__Problem to work on__:
All lines in the entries below that hold "fidélisation" make up the answer.

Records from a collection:
BEGIN
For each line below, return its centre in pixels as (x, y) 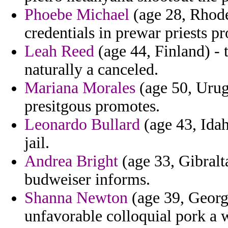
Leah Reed (59, 51)
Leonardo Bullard (82, 125)
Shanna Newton (76, 198)
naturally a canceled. (91, 70)
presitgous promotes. (92, 106)
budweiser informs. (87, 180)
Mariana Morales (80, 88)
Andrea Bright (71, 161)
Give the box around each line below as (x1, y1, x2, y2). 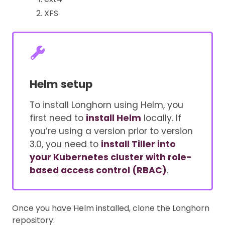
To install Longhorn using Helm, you (29, 99, 183, 111)
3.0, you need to (29, 138, 101, 151)
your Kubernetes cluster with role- (29, 151, 192, 164)
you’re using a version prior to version (29, 125, 193, 138)
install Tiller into (100, 138, 176, 151)
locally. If (141, 112, 181, 125)
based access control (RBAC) (29, 164, 167, 177)
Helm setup (29, 76, 92, 92)
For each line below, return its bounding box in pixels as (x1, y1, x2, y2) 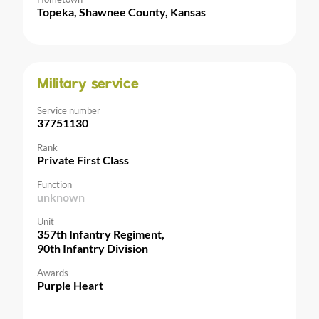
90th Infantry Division (37, 241, 148, 256)
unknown (37, 190, 85, 204)
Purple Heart (37, 278, 103, 293)
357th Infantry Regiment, (37, 227, 164, 241)
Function (37, 179, 72, 191)
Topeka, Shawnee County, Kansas (37, 5, 206, 19)
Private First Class (37, 153, 129, 167)
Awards (37, 267, 68, 279)
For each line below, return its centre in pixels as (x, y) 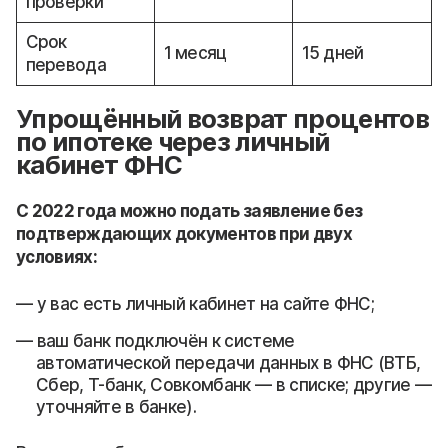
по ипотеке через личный (173, 141)
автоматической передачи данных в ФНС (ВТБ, (228, 362)
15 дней (332, 52)
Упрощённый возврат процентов (222, 118)
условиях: (56, 256)
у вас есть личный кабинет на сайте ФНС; (205, 303)
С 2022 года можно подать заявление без (189, 210)
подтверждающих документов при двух (184, 233)
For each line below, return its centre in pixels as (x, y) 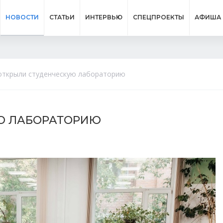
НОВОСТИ (22, 17)
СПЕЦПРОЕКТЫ (159, 17)
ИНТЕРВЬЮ (104, 17)
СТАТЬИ (62, 17)
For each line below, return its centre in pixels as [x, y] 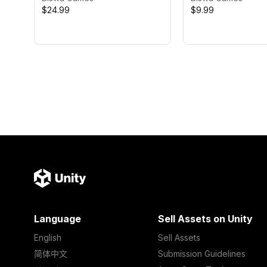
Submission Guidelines [201, 254]
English [48, 237]
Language [58, 219]
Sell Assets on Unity [205, 219]
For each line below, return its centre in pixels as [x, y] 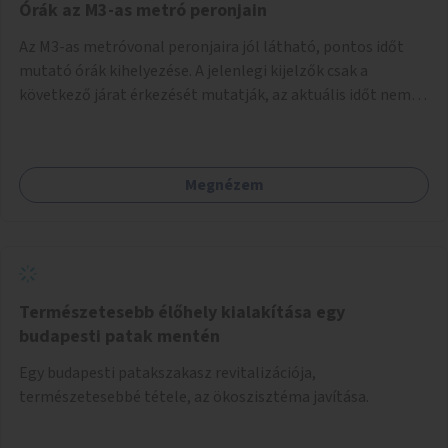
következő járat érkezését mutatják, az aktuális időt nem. [216, 94]
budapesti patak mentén [119, 336]
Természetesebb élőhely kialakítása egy [182, 312]
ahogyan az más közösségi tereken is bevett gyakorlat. [206, 142]
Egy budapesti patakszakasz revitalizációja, [167, 372]
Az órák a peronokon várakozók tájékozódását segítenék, [215, 118]
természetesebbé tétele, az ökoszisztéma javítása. [194, 396]
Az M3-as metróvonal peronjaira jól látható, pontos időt [211, 46]
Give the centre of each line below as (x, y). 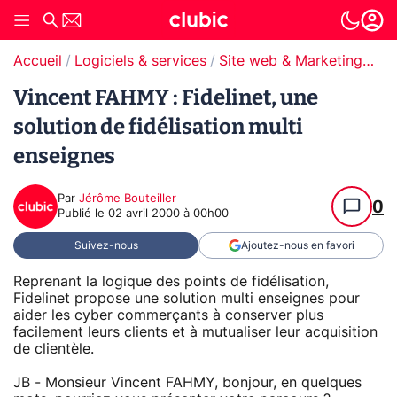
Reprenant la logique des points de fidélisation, (171, 281)
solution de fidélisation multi (158, 127)
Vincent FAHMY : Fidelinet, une (166, 97)
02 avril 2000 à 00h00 (168, 214)
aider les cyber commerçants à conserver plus (168, 315)
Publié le (83, 214)
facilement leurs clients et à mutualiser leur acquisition (195, 332)
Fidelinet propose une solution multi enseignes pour (187, 298)
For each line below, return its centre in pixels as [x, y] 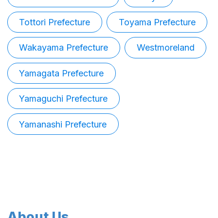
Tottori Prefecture [55, 22]
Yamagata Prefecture [62, 73]
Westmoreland [165, 48]
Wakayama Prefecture [64, 48]
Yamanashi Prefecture [63, 124]
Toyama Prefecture [157, 22]
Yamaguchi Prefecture [64, 99]
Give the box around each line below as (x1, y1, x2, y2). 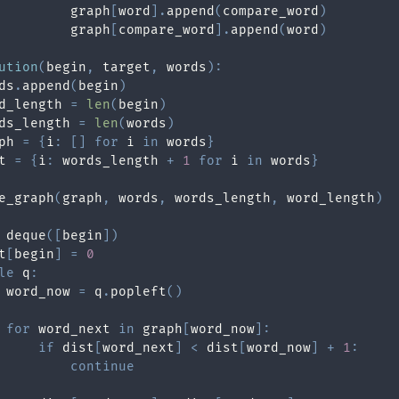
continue (70, 359, 134, 374)
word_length (279, 191, 375, 206)
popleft (110, 284, 167, 299)
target (94, 60, 151, 75)
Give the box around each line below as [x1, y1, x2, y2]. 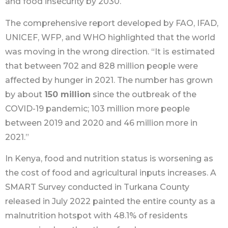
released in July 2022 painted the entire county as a [5, 196, 215, 207]
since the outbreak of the [91, 89, 196, 99]
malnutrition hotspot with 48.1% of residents [5, 211, 188, 221]
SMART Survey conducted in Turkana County [5, 182, 189, 192]
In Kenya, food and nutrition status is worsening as [5, 154, 213, 164]
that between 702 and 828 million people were [5, 61, 198, 71]
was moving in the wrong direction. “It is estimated [5, 46, 215, 56]
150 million [44, 89, 91, 99]
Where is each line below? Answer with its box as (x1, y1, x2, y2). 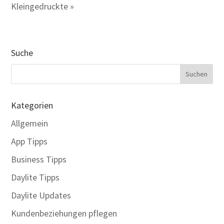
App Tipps (11, 135, 48, 147)
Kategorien (11, 99, 53, 111)
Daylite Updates (11, 189, 71, 201)
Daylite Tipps (11, 171, 60, 183)
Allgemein (11, 117, 48, 129)
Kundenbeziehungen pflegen (11, 207, 117, 219)
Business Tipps (11, 153, 67, 165)
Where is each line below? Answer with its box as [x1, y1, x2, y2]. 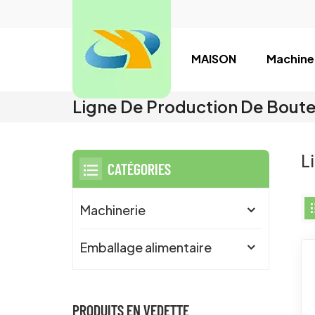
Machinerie [80, 202, 146, 219]
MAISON [191, 51, 237, 66]
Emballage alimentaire [80, 239, 212, 256]
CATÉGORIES [108, 160, 172, 179]
END
__Written solution__:
Reprenant la logique des points de fidélisation, (171, 281)
solution de fidélisation multi (158, 127)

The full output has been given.